== Supplied records ==

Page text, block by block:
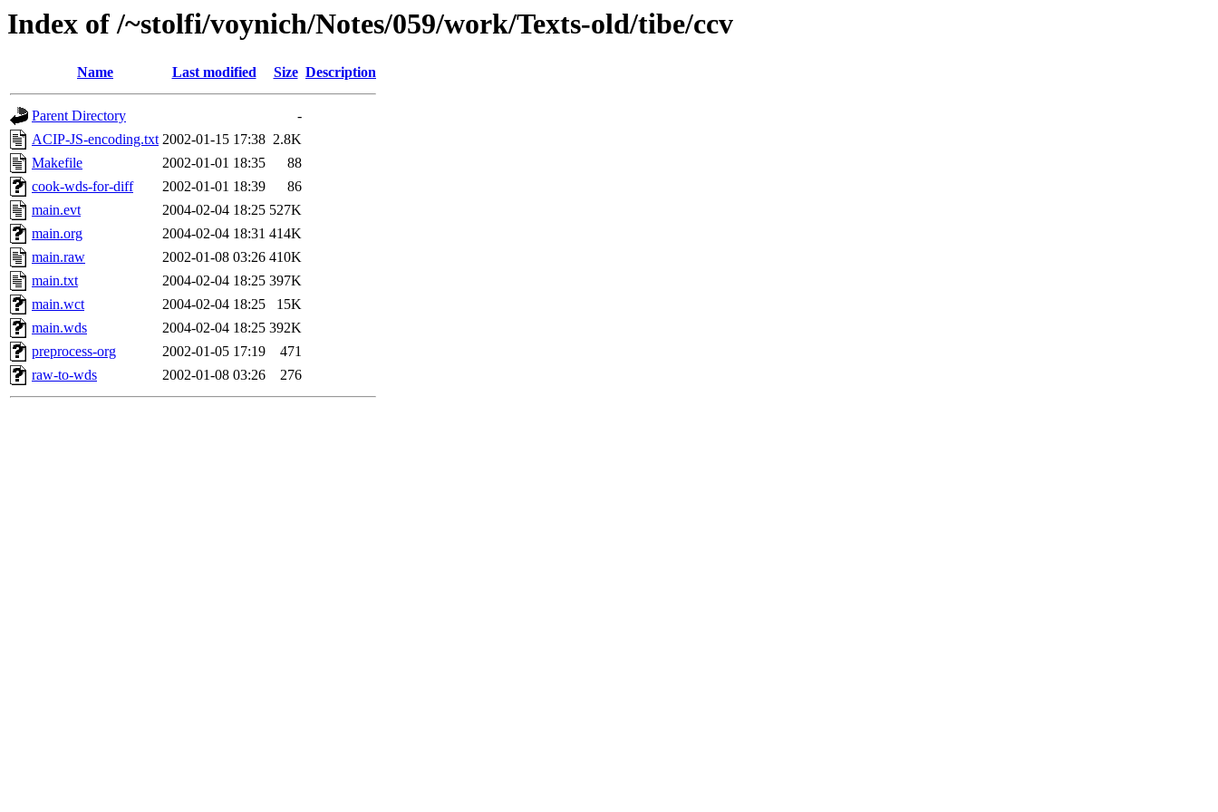
Index of /~stolfi/voynich/Notes/059/work/Texts-old/tibe/ccv
Name Last modified Size Description
Parent Directory
-
ACIP-JS-encoding.txt 2002-01-15 17:38 2.8K
Makefile
2002-01-01 18:35
88
cook-wds-for-diff
2002-01-01 18:39
86
main.evt
2004-02-04 18:25 527K
main.org
2004-02-04 18:31 414K
main.raw
2002-01-08 03:26 410K
main.txt
2004-02-04 18:25 397K
main.wct
2004-02-04 18:25
15K
main.wds
2004-02-04 18:25 392K
preprocess-org
2002-01-05 17:19
471
raw-to-wds
2002-01-08 03:26 276
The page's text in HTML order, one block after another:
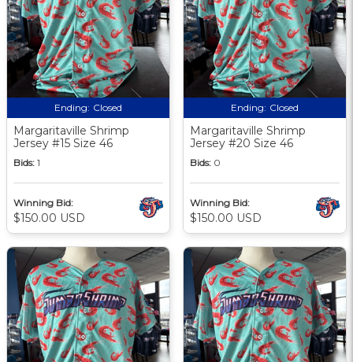
Ending: Closed
Margaritaville Shrimp
Jersey #15 Size 46
Bids: 1
Winning Bid:
$150.00 USD
Ending: Closed
Margaritaville Shrimp
Jersey #20 Size 46
Bids: 0
Winning Bid:
$150.00 USD
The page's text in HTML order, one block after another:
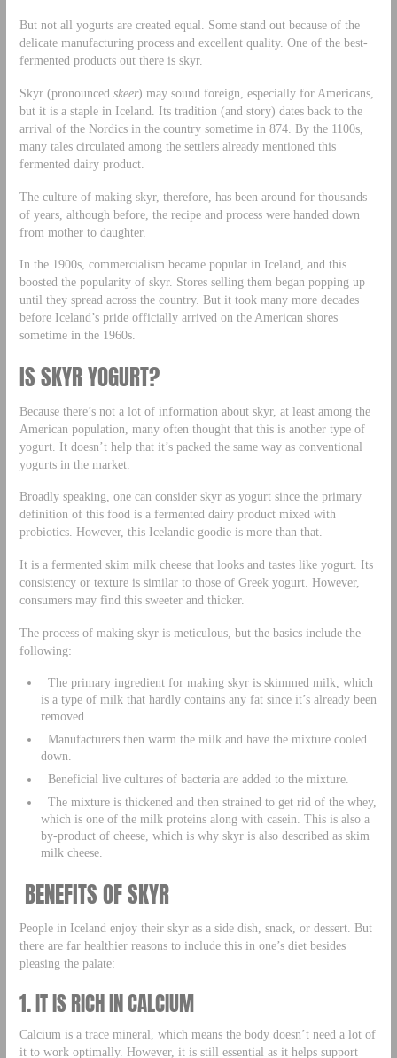
But not all yogurts are created equal. Some stand out because of the
delicate manufacturing process and excellent quality. One of the best-
fermented products out there is skyr.
Skyr (pronounced skeer) may sound foreign, especially for Americans,
but it is a staple in Iceland. Its tradition (and story) dates back to the
arrival of the Nordics in the country sometime in 874. By the 1100s,
many tales circulated among the settlers already mentioned this
fermented dairy product.
The culture of making skyr, therefore, has been around for thousands
of years, although before, the recipe and process were handed down
from mother to daughter.
In the 1900s, commercialism became popular in Iceland, and this
boosted the popularity of skyr. Stores selling them began popping up
until they spread across the country. But it took many more decades
before Iceland’s pride officially arrived on the American shores
sometime in the 1960s.
IS SKYR YOGURT?
Because there’s not a lot of information about skyr, at least among the
American population, many often thought that this is another type of
yogurt. It doesn’t help that it’s packed the same way as conventional
yogurts in the market.
Broadly speaking, one can consider skyr as yogurt since the primary
definition of this food is a fermented dairy product mixed with
probiotics. However, this Icelandic goodie is more than that.
It is a fermented skim milk cheese that looks and tastes like yogurt. Its
consistency or texture is similar to those of Greek yogurt. However,
consumers may find this sweeter and thicker.
The process of making skyr is meticulous, but the basics include the
following:
The primary ingredient for making skyr is skimmed milk, which
is a type of milk that hardly contains any fat since it’s already been
removed.
Manufacturers then warm the milk and have the mixture cooled
down.
Beneficial live cultures of bacteria are added to the mixture.
The mixture is thickened and then strained to get rid of the whey,
which is one of the milk proteins along with casein. This is also a
by-product of cheese, which is why skyr is also described as skim
milk cheese.
BENEFITS OF SKYR
People in Iceland enjoy their skyr as a side dish, snack, or dessert. But
there are far healthier reasons to include this in one’s diet besides
pleasing the palate:
1. IT IS RICH IN CALCIUM
Calcium is a trace mineral, which means the body doesn’t need a lot of
it to work optimally. However, it is still essential as it helps support
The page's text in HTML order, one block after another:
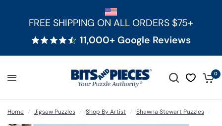
FREE SHIPPING ON ALL ORDERS $75+
11,000+ Google Reviews
0
Home / Jigsaw Puzzles / Shop By Artist / Shawna Stewart Puzzles
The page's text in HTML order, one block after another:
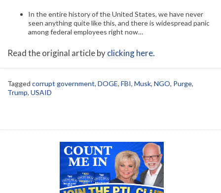
In the entire history of the United States, we have never
seen anything quite like this, and there is widespread panic
among federal employees right now…
Read the original article byclicking here.
Tagged corrupt government, DOGE, FBI, Musk, NGO, Purge,
Trump, USAID
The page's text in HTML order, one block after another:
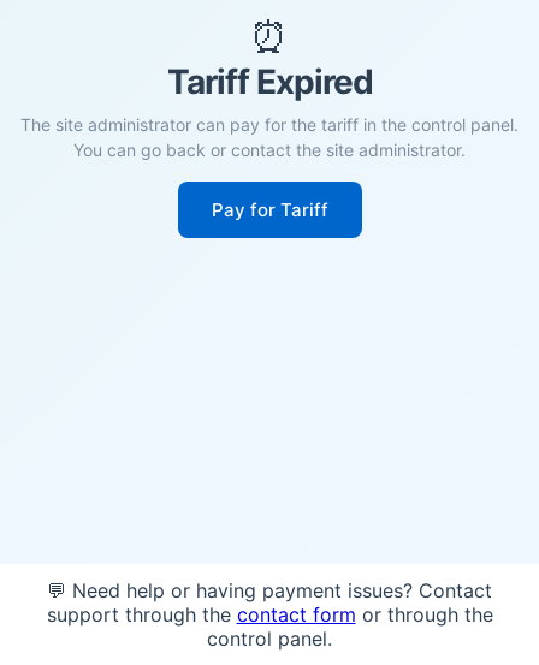
⏰
Tariff Expired
The site administrator can pay for the tariff in the control panel.
You can go back or contact the site administrator.
Pay for Tariff
💬 Need help or having payment issues? Contact
support through the contact form or through the
control panel.
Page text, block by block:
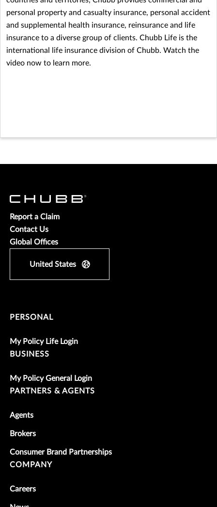
personal property and casualty insurance, personal accident
and supplemental health insurance, reinsurance and life
insurance to a diverse group of clients. Chubb Life is the
international life insurance division of Chubb. Watch the
video now to learn more.
Report a Claim
Contact Us
Global Offices
United States
PERSONAL
My Policy Life Login
BUSINESS
My Policy General Login
PARTNERS & AGENTS
Agents
Brokers
Consumer Brand Partnerships
COMPANY
Careers
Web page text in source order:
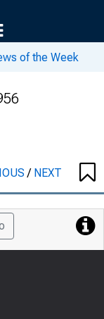
of the Week
/ NEXT
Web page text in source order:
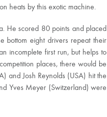
heats by this exotic machine.
He scored 80 points and placed
bottom eight drivers repeat their
incomplete first run, but helps to
places, there would be
and Josh Reynolds (USA) hit the
Yves Meyer (Switzerland) were
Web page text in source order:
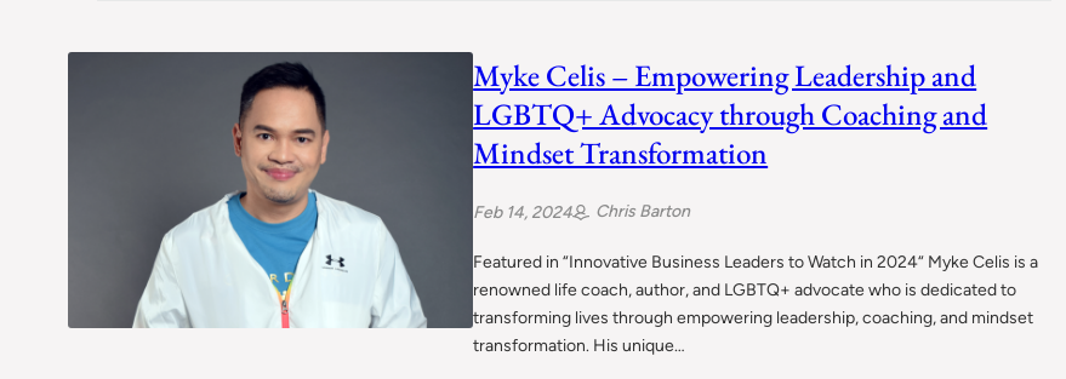
Myke Celis – Empowering Leadership and
LGBTQ+ Advocacy through Coaching and
Mindset Transformation
Feb 14, 2024 Chris Barton
Featured in “Innovative Business Leaders to Watch in 2024“ Myke Celis is a
renowned life coach, author, and LGBTQ+ advocate who is dedicated to
transforming lives through empowering leadership, coaching, and mindset
transformation. His unique…
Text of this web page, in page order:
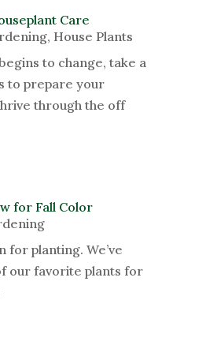
Care
, House Plants
to change, take a
to prepare your
through the off
for Fall Color
for planting. We’ve
our favorite plants for
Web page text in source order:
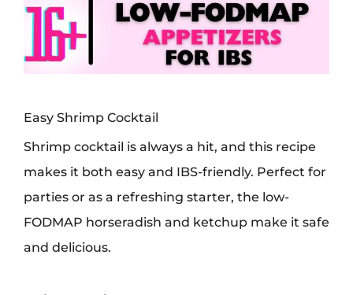
Easy Shrimp Cocktail
Shrimp cocktail is always a hit, and this recipe
makes it both easy and IBS-friendly. Perfect for
parties or as a refreshing starter, the low-
FODMAP horseradish and ketchup make it safe
and delicious.
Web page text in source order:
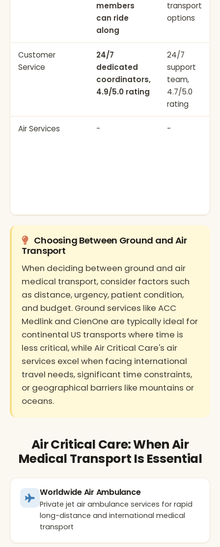
members
can ride
along
transport
options
Customer
Service
24/7
dedicated
coordinators,
4.9/5.0 rating
24/7
support
team,
4.7/5.0
rating
Air Services - -
Choosing Between Ground and Air
Transport
When deciding between ground and air
medical transport, consider factors such
as distance, urgency, patient condition,
and budget. Ground services like ACC
Medlink and CienOne are typically ideal for
continental US transports where time is
less critical, while Air Critical Care's air
services excel when facing international
travel needs, significant time constraints,
or geographical barriers like mountains or
oceans.
Air Critical Care: When Air
Medical Transport Is Essential
Worldwide Air Ambulance
Private jet air ambulance services for rapid
long-distance and international medical
transport
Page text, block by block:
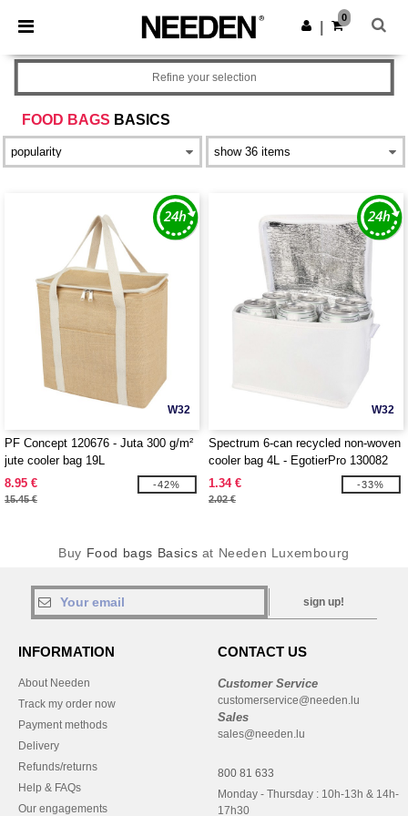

== Task directions ==
If a line in the records above includes the string "panel", copy it.

== Task solution ==
The site administrator can pay for the tariff in the control panel.
control panel.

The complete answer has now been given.